↓
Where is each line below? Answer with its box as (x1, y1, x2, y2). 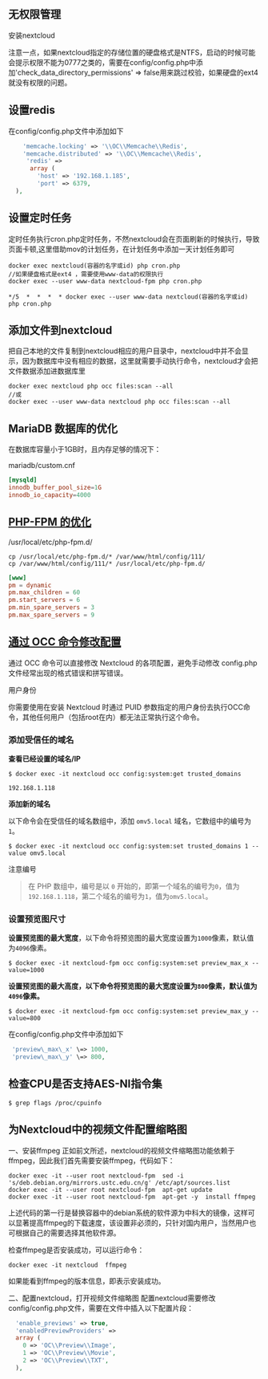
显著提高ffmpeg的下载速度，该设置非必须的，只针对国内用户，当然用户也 (14, 1218, 257, 1227)
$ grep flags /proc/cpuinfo (8, 1099, 102, 1107)
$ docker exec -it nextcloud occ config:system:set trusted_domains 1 (8, 842, 249, 850)
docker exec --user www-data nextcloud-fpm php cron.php (8, 277, 202, 285)
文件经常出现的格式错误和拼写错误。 (8, 668, 128, 677)
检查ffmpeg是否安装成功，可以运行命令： (8, 1245, 145, 1255)
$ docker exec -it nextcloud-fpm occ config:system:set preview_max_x (8, 959, 249, 967)
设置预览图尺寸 (8, 913, 66, 925)
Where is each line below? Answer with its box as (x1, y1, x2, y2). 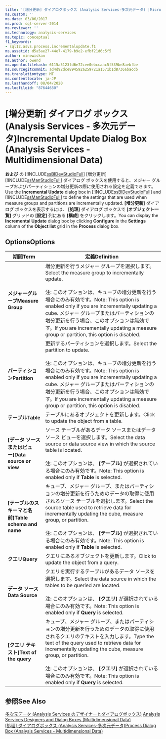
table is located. (45, 447, 83, 454)
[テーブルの (7, 500, 35, 507)
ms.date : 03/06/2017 (5, 16, 48, 21)
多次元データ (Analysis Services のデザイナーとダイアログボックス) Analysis (5, 711, 161, 717)
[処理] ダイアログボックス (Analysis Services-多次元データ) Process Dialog (5, 723, 156, 729)
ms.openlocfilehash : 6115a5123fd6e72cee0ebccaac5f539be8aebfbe (5, 62, 138, 67)
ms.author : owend (5, 58, 41, 63)
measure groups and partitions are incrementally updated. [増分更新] (5, 200, 145, 206)
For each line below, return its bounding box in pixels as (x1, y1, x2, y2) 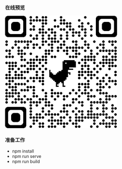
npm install (12, 148, 34, 154)
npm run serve (12, 153, 42, 159)
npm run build (12, 158, 40, 164)
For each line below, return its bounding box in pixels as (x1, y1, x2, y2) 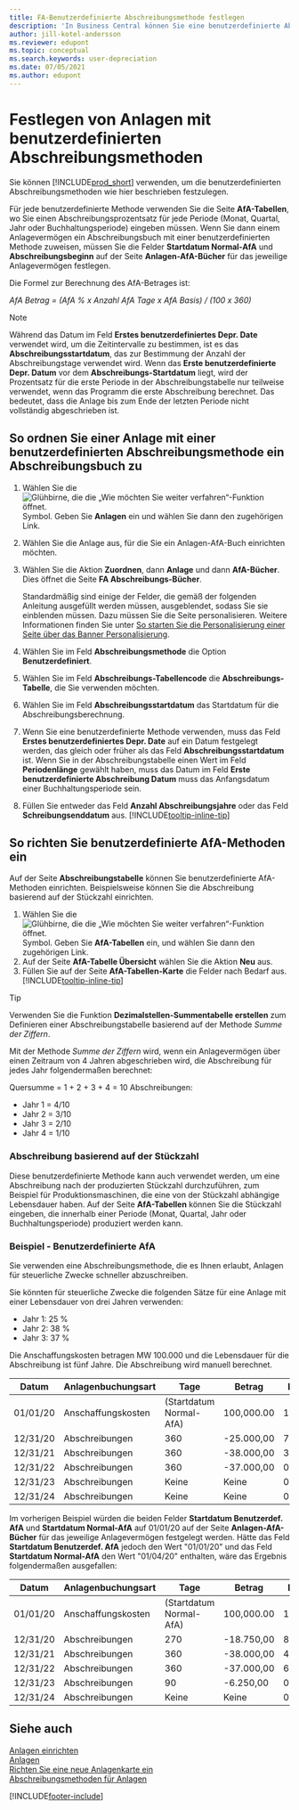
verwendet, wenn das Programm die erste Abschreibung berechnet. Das (9, 386, 275, 396)
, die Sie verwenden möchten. (50, 682, 160, 693)
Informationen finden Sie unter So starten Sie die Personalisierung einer (21, 619, 286, 630)
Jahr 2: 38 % (21, 1323, 70, 1333)
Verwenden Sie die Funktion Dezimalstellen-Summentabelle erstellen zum (9, 1010, 287, 1021)
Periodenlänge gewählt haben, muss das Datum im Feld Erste (21, 763, 251, 775)
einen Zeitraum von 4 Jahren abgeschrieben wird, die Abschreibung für (9, 1056, 272, 1066)
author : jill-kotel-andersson (9, 29, 122, 38)
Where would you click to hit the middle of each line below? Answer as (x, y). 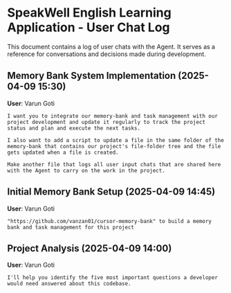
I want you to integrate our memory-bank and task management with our (112, 116)
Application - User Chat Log (89, 27)
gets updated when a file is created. (63, 152)
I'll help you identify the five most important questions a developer (112, 278)
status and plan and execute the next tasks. (74, 128)
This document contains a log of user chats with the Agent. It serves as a (111, 46)
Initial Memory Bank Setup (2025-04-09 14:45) (111, 192)
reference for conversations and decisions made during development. (107, 54)
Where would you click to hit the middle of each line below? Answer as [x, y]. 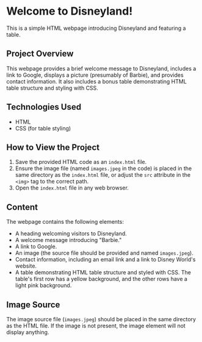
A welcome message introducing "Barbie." [68, 240]
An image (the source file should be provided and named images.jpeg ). [104, 253]
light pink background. [43, 285]
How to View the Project [53, 147]
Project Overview [40, 54]
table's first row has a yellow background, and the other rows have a [101, 279]
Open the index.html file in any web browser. [72, 188]
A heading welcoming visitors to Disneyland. [71, 233]
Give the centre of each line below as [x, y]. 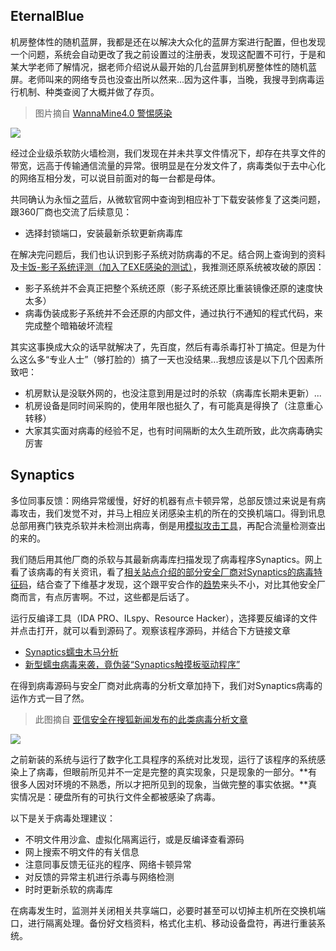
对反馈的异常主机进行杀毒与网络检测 [99, 876]
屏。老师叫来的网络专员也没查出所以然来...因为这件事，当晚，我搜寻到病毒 [163, 79]
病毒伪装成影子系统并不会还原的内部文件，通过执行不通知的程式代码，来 [173, 313]
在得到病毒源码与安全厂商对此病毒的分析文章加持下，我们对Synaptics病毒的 [166, 685]
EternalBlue [47, 16]
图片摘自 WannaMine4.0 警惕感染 [103, 113]
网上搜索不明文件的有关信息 [82, 851]
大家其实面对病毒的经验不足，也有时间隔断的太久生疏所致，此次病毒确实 [173, 430]
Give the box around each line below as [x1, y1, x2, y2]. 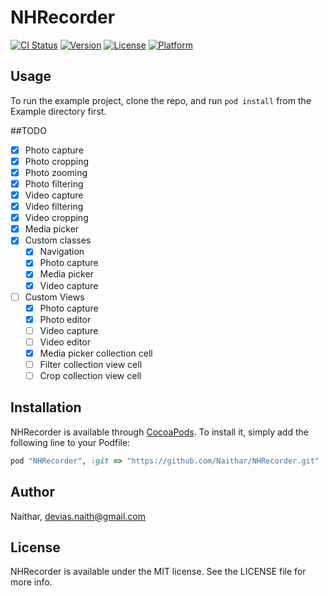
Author [10, 484, 55, 501]
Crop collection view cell [39, 370, 142, 381]
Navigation [39, 246, 85, 258]
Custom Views [24, 291, 85, 303]
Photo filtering [24, 177, 84, 190]
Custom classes [24, 234, 92, 246]
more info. [10, 576, 53, 588]
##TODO [10, 124, 47, 136]
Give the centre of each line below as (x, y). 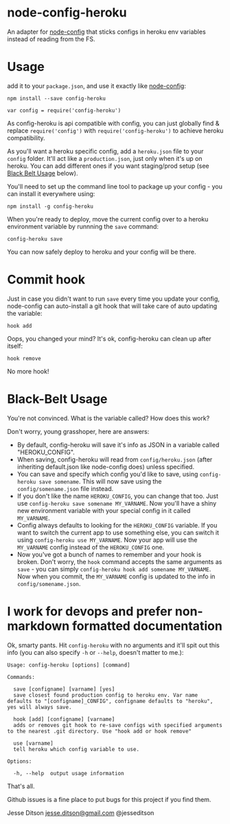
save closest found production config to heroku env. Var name (105, 695)
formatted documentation (147, 626)
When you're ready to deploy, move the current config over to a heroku (108, 219)
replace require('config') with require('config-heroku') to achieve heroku (115, 130)
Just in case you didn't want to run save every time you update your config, (113, 299)
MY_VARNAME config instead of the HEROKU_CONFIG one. (91, 547)
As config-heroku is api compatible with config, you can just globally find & (113, 123)
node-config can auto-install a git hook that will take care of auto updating (112, 306)
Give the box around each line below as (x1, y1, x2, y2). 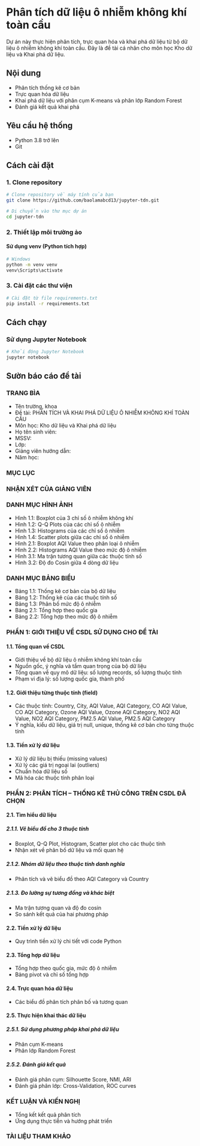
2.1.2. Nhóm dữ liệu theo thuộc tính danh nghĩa (6, 860, 125, 867)
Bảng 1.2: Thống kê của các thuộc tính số (14, 594, 117, 601)
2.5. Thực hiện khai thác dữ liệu (6, 1012, 86, 1019)
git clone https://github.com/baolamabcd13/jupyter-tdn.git (6, 197, 160, 203)
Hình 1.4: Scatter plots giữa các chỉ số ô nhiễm (14, 533, 130, 540)
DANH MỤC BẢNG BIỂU (6, 574, 76, 582)
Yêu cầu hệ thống (6, 121, 73, 131)
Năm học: (14, 453, 40, 461)
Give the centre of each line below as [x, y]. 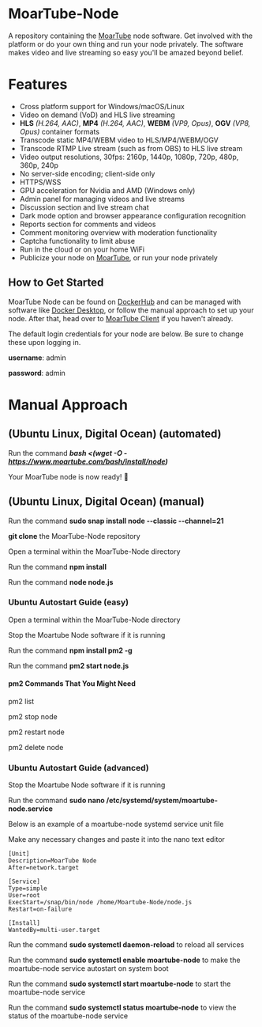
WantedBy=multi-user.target [54, 930]
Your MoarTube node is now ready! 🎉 [68, 476]
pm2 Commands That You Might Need [72, 684]
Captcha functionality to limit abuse [77, 241]
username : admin [37, 358]
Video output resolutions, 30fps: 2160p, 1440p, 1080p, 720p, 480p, [129, 157]
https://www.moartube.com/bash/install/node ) [88, 461]
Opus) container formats [60, 131]
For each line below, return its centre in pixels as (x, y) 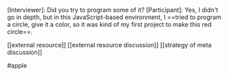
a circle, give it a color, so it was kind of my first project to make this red (110, 24)
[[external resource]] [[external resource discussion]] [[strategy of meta (110, 45)
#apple (17, 65)
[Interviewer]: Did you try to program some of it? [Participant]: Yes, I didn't (113, 10)
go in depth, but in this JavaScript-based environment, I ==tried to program (114, 17)
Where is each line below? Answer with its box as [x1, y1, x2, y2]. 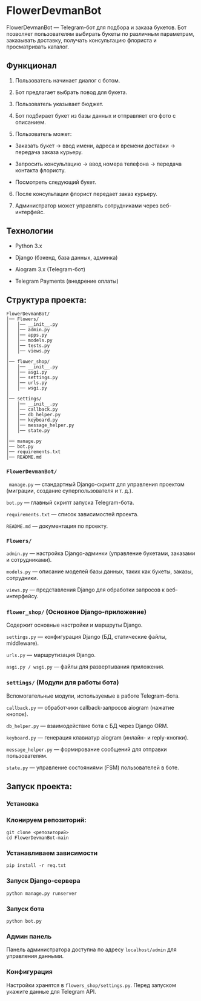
↑
> [Exercise requirements]
When restating the records word for word, omit any picture they contain.

> [Answer for the task]
Where is each line below? Answer with its box as (x1, y1, x2, y2). 
显著提高ffmpeg的下载速度，该设置非必须的，只针对国内用户，当然用户也 (14, 1218, 257, 1227)
$ grep flags /proc/cpuinfo (8, 1099, 102, 1107)
$ docker exec -it nextcloud occ config:system:set trusted_domains 1 (8, 842, 249, 850)
docker exec --user www-data nextcloud-fpm php cron.php (8, 277, 202, 285)
文件经常出现的格式错误和拼写错误。 (8, 668, 128, 677)
检查ffmpeg是否安装成功，可以运行命令： (8, 1245, 145, 1255)
$ docker exec -it nextcloud-fpm occ config:system:set preview_max_x (8, 959, 249, 967)
设置预览图尺寸 (8, 913, 66, 925)
Where is each line below? Answer with its box as (x1, y1, x2, y2). 
table is located. (45, 447, 83, 454)
[テーブルの (7, 500, 35, 507)
ms.date : 03/06/2017 (5, 16, 48, 21)
多次元データ (Analysis Services のデザイナーとダイアログボックス) Analysis (5, 711, 161, 717)
[処理] ダイアログボックス (Analysis Services-多次元データ) Process Dialog (5, 723, 156, 729)
ms.openlocfilehash : 6115a5123fd6e72cee0ebccaac5f539be8aebfbe (5, 62, 138, 67)
ms.author : owend (5, 58, 41, 63)
measure groups and partitions are incrementally updated. [増分更新] (5, 200, 145, 206)
For each line below, return its bounding box in pixels as (x1, y1, x2, y2) 
npm install (12, 148, 34, 154)
npm run serve (12, 153, 42, 159)
npm run build (12, 158, 40, 164)
For each line below, return its bounding box in pixels as (x1, y1, x2, y2) 
verwendet, wenn das Programm die erste Abschreibung berechnet. Das (9, 386, 275, 396)
, die Sie verwenden möchten. (50, 682, 160, 693)
Informationen finden Sie unter So starten Sie die Personalisierung einer (21, 619, 286, 630)
Jahr 2: 38 % (21, 1323, 70, 1333)
Verwenden Sie die Funktion Dezimalstellen-Summentabelle erstellen zum (9, 1010, 287, 1021)
Periodenlänge gewählt haben, muss das Datum im Feld Erste (21, 763, 251, 775)
einen Zeitraum von 4 Jahren abgeschrieben wird, die Abschreibung für (9, 1056, 272, 1066)
author : jill-kotel-andersson (9, 29, 122, 38)
Where would you click to hit the middle of each line below? Answer as (x, y). 
I want you to integrate our memory-bank and task management with our (112, 116)
Application - User Chat Log (89, 27)
gets updated when a file is created. (63, 152)
I'll help you identify the five most important questions a developer (112, 278)
status and plan and execute the next tasks. (74, 128)
This document contains a log of user chats with the Agent. It serves as a (111, 46)
Initial Memory Bank Setup (2025-04-09 14:45) (111, 192)
reference for conversations and decisions made during development. (107, 54)
Where would you click to hit the middle of each line below? Answer as [x, y]. 
A welcome message introducing "Barbie." [68, 240]
An image (the source file should be provided and named images.jpeg ). [104, 253]
light pink background. [43, 285]
How to View the Project [53, 147]
Project Overview [40, 54]
table's first row has a yellow background, and the other rows have a [101, 279]
Open the index.html file in any web browser. [72, 188]
A heading welcoming visitors to Disneyland. [71, 233]
Give the centre of each line below as [x, y]. 
对反馈的异常主机进行杀毒与网络检测 [99, 876]
屏。老师叫来的网络专员也没查出所以然来...因为这件事，当晚，我搜寻到病毒 [163, 79]
病毒伪装成影子系统并不会还原的内部文件，通过执行不通知的程式代码，来 [173, 313]
在得到病毒源码与安全厂商对此病毒的分析文章加持下，我们对Synaptics病毒的 [166, 685]
EternalBlue [47, 16]
图片摘自 WannaMine4.0 警惕感染 [103, 113]
网上搜索不明文件的有关信息 [82, 851]
大家其实面对病毒的经验不足，也有时间隔断的太久生疏所致，此次病毒确实 [173, 430]
Give the box around each line below as [x1, y1, x2, y2]. 
Author [10, 484, 55, 501]
Crop collection view cell [39, 370, 142, 381]
Navigation [39, 246, 85, 258]
Custom Views [24, 291, 85, 303]
Photo filtering [24, 177, 84, 190]
Custom classes [24, 234, 92, 246]
more info. [10, 576, 53, 588]
##TODO [10, 124, 47, 136]
Give the centre of each line below as (x, y). 
save closest found production config to heroku env. Var name (105, 695)
formatted documentation (147, 626)
When you're ready to deploy, move the current config over to a heroku (108, 219)
replace require('config') with require('config-heroku') to achieve heroku (115, 130)
Just in case you didn't want to run save every time you update your config, (113, 299)
MY_VARNAME config instead of the HEROKU_CONFIG one. (91, 547)
As config-heroku is api compatible with config, you can just globally find & (113, 123)
node-config can auto-install a git hook that will take care of auto updating (112, 306)
Give the box around each line below as (x1, y1, x2, y2). 
2.1.2. Nhóm dữ liệu theo thuộc tính danh nghĩa (6, 860, 125, 867)
Bảng 1.2: Thống kê của các thuộc tính số (14, 594, 117, 601)
2.5. Thực hiện khai thác dữ liệu (6, 1012, 86, 1019)
git clone https://github.com/baolamabcd13/jupyter-tdn.git (6, 197, 160, 203)
Hình 1.4: Scatter plots giữa các chỉ số ô nhiễm (14, 533, 130, 540)
DANH MỤC BẢNG BIỂU (6, 574, 76, 582)
Yêu cầu hệ thống (6, 121, 73, 131)
Năm học: (14, 453, 40, 461)
Give the centre of each line below as [x, y]. 
WantedBy=multi-user.target [54, 930]
Your MoarTube node is now ready! 🎉 [68, 476]
pm2 Commands That You Might Need [72, 684]
Captcha functionality to limit abuse [77, 241]
username : admin [37, 358]
Video output resolutions, 30fps: 2160p, 1440p, 1080p, 720p, 480p, [129, 157]
https://www.moartube.com/bash/install/node ) [88, 461]
Opus) container formats [60, 131]
For each line below, return its centre in pixels as (x, y) 
a circle, give it a color, so it was kind of my first project to make this red (110, 24)
[[external resource]] [[external resource discussion]] [[strategy of meta (110, 45)
#apple (17, 65)
[Interviewer]: Did you try to program some of it? [Participant]: Yes, I didn't (113, 10)
go in depth, but in this JavaScript-based environment, I ==tried to program (114, 17)
Where is each line below? Answer with its box as [x1, y1, x2, y2]. 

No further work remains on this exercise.